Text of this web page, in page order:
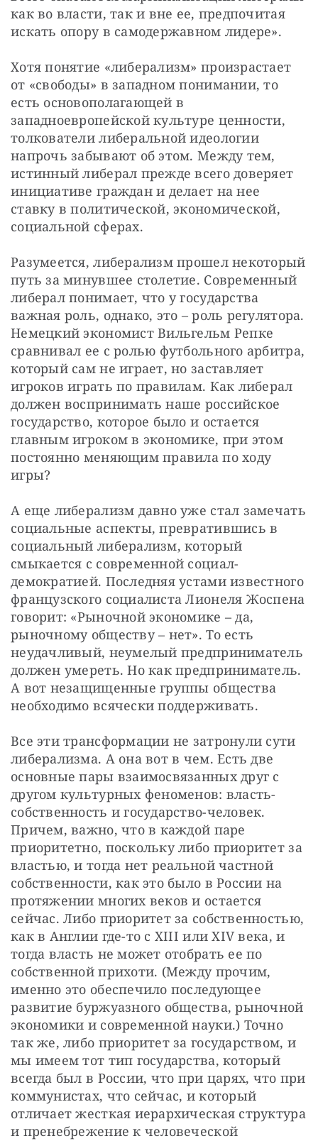
как во власти, так и вне ее, предпочитая
искать опору в самодержавном лидере».
Хотя понятие «либерализм» произрастает
от «свободы» в западном понимании, то
есть основополагающей в
западноевропейской культуре ценности,
толкователи либеральной идеологии
напрочь забывают об этом. Между тем,
истинный либерал прежде всего доверяет
инициативе граждан и делает на нее
ставку в политической, экономической,
социальной сферах.
Разумеется, либерализм прошел некоторый
путь за минувшее столетие. Современный
либерал понимает, что у государства
важная роль, однако, это – роль регулятора.
Немецкий экономист Вильгельм Репке
сравнивал ее с ролью футбольного арбитра,
который сам не играет, но заставляет
игроков играть по правилам. Как либерал
должен воспринимать наше российское
государство, которое было и остается
главным игроком в экономике, при этом
постоянно меняющим правила по ходу
игры?
А еще либерализм давно уже стал замечать
социальные аспекты, превратившись в
социальный либерализм, который
смыкается с современной социал-
демократией. Последняя устами известного
французского социалиста Лионеля Жоспена
говорит: «Рыночной экономике – да,
рыночному обществу – нет». То есть
неудачливый, неумелый предприниматель
должен умереть. Но как предприниматель.
А вот незащищенные группы общества
необходимо всячески поддерживать.
Все эти трансформации не затронули сути
либерализма. А она вот в чем. Есть две
основные пары взаимосвязанных друг с
другом культурных феноменов: власть-
собственность и государство-человек.
Причем, важно, что в каждой паре
приоритетно, поскольку либо приоритет за
властью, и тогда нет реальной частной
собственности, как это было в России на
протяжении многих веков и остается
сейчас. Либо приоритет за собственностью,
как в Англии где-то с XIII или XIV века, и
тогда власть не может отобрать ее по
собственной прихоти. (Между прочим,
именно это обеспечило последующее
развитие буржуазного общества, рыночной
экономики и современной науки.) Точно
так же, либо приоритет за государством, и
мы имеем тот тип государства, который
всегда был в России, что при царях, что при
коммунистах, что сейчас, и который
отличает жесткая иерархическая структура
и пренебрежение к человеческой
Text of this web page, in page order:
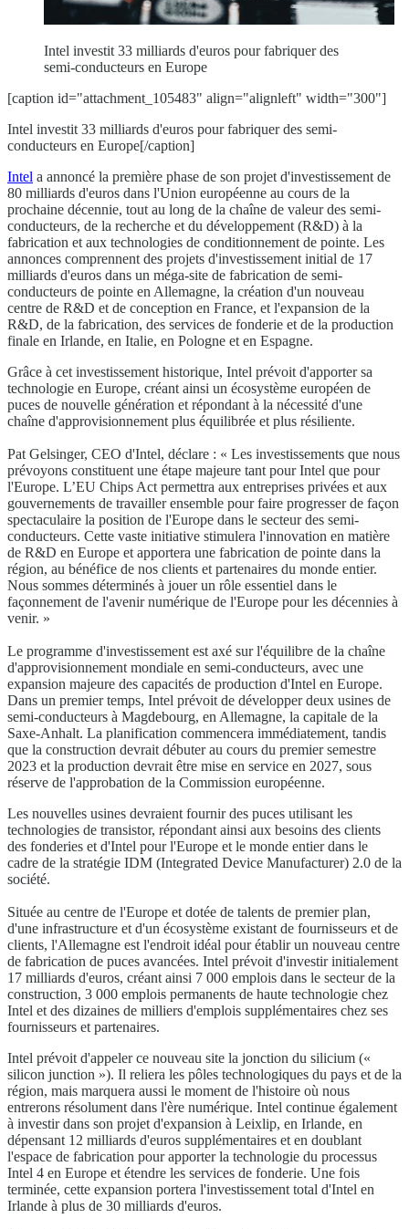
Intel investit 33 milliards d'euros pour fabriquer des
semi-conducteurs en Europe
[caption id="attachment_105483" align="alignleft" width="300"]
Intel investit 33 milliards d'euros pour fabriquer des semi-
conducteurs en Europe[/caption]
Intel a annoncé la première phase de son projet d'investissement de
80 milliards d'euros dans l'Union européenne au cours de la
prochaine décennie, tout au long de la chaîne de valeur des semi-
conducteurs, de la recherche et du développement (R&D) à la
fabrication et aux technologies de conditionnement de pointe. Les
annonces comprennent des projets d'investissement initial de 17
milliards d'euros dans un méga-site de fabrication de semi-
conducteurs de pointe en Allemagne, la création d'un nouveau
centre de R&D et de conception en France, et l'expansion de la
R&D, de la fabrication, des services de fonderie et de la production
finale en Irlande, en Italie, en Pologne et en Espagne.
Grâce à cet investissement historique, Intel prévoit d'apporter sa
technologie en Europe, créant ainsi un écosystème européen de
puces de nouvelle génération et répondant à la nécessité d'une
chaîne d'approvisionnement plus équilibrée et plus résiliente.
Pat Gelsinger, CEO d'Intel, déclare : « Les investissements que nous
prévoyons constituent une étape majeure tant pour Intel que pour
l'Europe. L’EU Chips Act permettra aux entreprises privées et aux
gouvernements de travailler ensemble pour faire progresser de façon
spectaculaire la position de l'Europe dans le secteur des semi-
conducteurs. Cette vaste initiative stimulera l'innovation en matière
de R&D en Europe et apportera une fabrication de pointe dans la
région, au bénéfice de nos clients et partenaires du monde entier.
Nous sommes déterminés à jouer un rôle essentiel dans le
façonnement de l'avenir numérique de l'Europe pour les décennies à
venir. »
Le programme d'investissement est axé sur l'équilibre de la chaîne
d'approvisionnement mondiale en semi-conducteurs, avec une
expansion majeure des capacités de production d'Intel en Europe.
Dans un premier temps, Intel prévoit de développer deux usines de
semi-conducteurs à Magdebourg, en Allemagne, la capitale de la
Saxe-Anhalt. La planification commencera immédiatement, tandis
que la construction devrait débuter au cours du premier semestre
2023 et la production devrait être mise en service en 2027, sous
réserve de l'approbation de la Commission européenne.
Les nouvelles usines devraient fournir des puces utilisant les
technologies de transistor, répondant ainsi aux besoins des clients
des fonderies et d'Intel pour l'Europe et le monde entier dans le
cadre de la stratégie IDM (Integrated Device Manufacturer) 2.0 de la
société.
Située au centre de l'Europe et dotée de talents de premier plan,
d'une infrastructure et d'un écosystème existant de fournisseurs et de
clients, l'Allemagne est l'endroit idéal pour établir un nouveau centre
de fabrication de puces avancées. Intel prévoit d'investir initialement
17 milliards d'euros, créant ainsi 7 000 emplois dans le secteur de la
construction, 3 000 emplois permanents de haute technologie chez
Intel et des dizaines de milliers d'emplois supplémentaires chez ses
fournisseurs et partenaires.
Intel prévoit d'appeler ce nouveau site la jonction du silicium («
silicon junction »). Il reliera les pôles technologiques du pays et de la
région, mais marquera aussi le moment de l'histoire où nous
entrerons résolument dans l'ère numérique. Intel continue également
à investir dans son projet d'expansion à Leixlip, en Irlande, en
dépensant 12 milliards d'euros supplémentaires et en doublant
l'espace de fabrication pour apporter la technologie du processus
Intel 4 en Europe et étendre les services de fonderie. Une fois
terminée, cette expansion portera l'investissement total d'Intel en
Irlande à plus de 30 milliards d'euros.

## TASK
Tally every line in the listing above that contains "partenaires", then state only the total.

## RESULT BELOW
2